The measure of damages in a wrongful death action is prescribed by statute. N.J.S.A. 2A:31-5. It would be identical regardless of whether defendant's liability for a decedent's wrongful death rested on a finding of negligence or intentional wrongdoing. (There is an indication in the pretrial orders that there was an issue as to punitive as well as compensatory damages. Exemplary damages, however, were not sought or proved.) It is well established that a successful plaintiff in a tort action is entitled to a single recovery a quantum of damages that will justly compensate him for injuries caused by a defendant.

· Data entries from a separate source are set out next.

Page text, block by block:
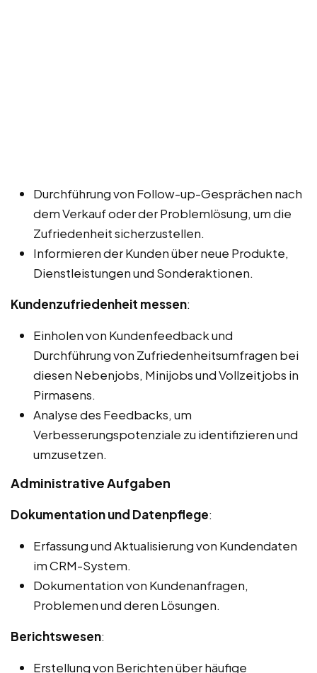
Durchführung von Follow-up-Gesprächen nach
dem Verkauf oder der Problemlösung, um die
Zufriedenheit sicherzustellen.
Informieren der Kunden über neue Produkte,
Dienstleistungen und Sonderaktionen.
Kundenzufriedenheit messen:
Einholen von Kundenfeedback und
Durchführung von Zufriedenheitsumfragen bei
diesen Nebenjobs, Minijobs und Vollzeitjobs in
Pirmasens.
Analyse des Feedbacks, um
Verbesserungspotenziale zu identifizieren und
umzusetzen.
Administrative Aufgaben
Dokumentation und Datenpflege:
Erfassung und Aktualisierung von Kundendaten
im CRM-System.
Dokumentation von Kundenanfragen,
Problemen und deren Lösungen.
Berichtswesen:
Erstellung von Berichten über häufige

Cf. Theobold v. Angelos, 40 N.J. 295 (1963), aff'd 44 N.J. 228 (1965); Breen v. Peck, 28 N.J. 351 (1958). Plaintiff urges, however, that her recovery of the $8,000 represents a payment from collateral sources which may not be set up to benefit defendant by mitigating or reducing the damages award otherwise payable by her.

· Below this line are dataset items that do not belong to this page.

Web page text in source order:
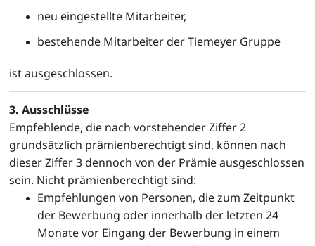
neu eingestellte Mitarbeiter,
bestehende Mitarbeiter der Tiemeyer Gruppe
ist ausgeschlossen.
3. Ausschlüsse
Empfehlende, die nach vorstehender Ziffer 2
grundsätzlich prämienberechtigt sind, können nach
dieser Ziffer 3 dennoch von der Prämie ausgeschlossen
sein. Nicht prämienberechtigt sind:
Empfehlungen von Personen, die zum Zeitpunkt
der Bewerbung oder innerhalb der letzten 24
Monate vor Eingang der Bewerbung in einem
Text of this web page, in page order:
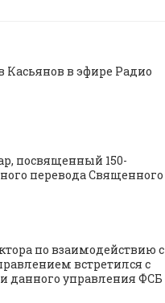
Касьянов в эфире Радио
посвященный 150-
перевода Священного
по взаимодействию с
встретился с
данного управления ФСБ

Plaintiff's reliance on the "collateral source rule" in this context is misplaced. Under this rule, a defendant is not entitled to get the benefits of payments which have come to a plaintiff from a "collateral source," that is, a source which is "collateral" to or independent of defendant; and even though such payments may compensate a plaintiff doubly for a particular loss or item of damage, the defendant is, nevertheless, obligated to compensate the plaintiff for the entire amount of harm done. 2 Harper & James, The Law of Torts, § 25.22 at 1343-1344 (1956). Note, Unreason in the Law of Damages; The Collateral Source Rule, 77 Harv. L. Rev. 741 (1964). The New Jersey cases are in accord. Long v. Landy, 35 N.J. 44, 55-56 (1961); Rusk v. Jeffries, *584 110 N.J.L. 307 (E. & A. 1933); Skillen v. Eagle Motor Co., 107 N.J.L. 211 (Sup. Ct. 1931); Cornish v. North Jersey St. R. Co., 73 N.J.L. 273 (Sup. Ct. 1906). Plaintiff, absent the settlement, would have been entitled to payment of damages only on the negligence counts if she had prevailed on this theory. The proceeds of the insurance policies were a consequence of defendant's contract rights with the insurance companies, and plaintiff, as a victim of defendant's wrongdoing, was a third-party beneficiary under these policies. Consequently, the settlement payment on the negligence counts in this case was not collateral to defendant. Plaintiff sought damages for the same wrong and the same injury on two different theories. The settlement pursuant to one theory does not render the payment therefor "collateral" to the recovery under the alternative thesis.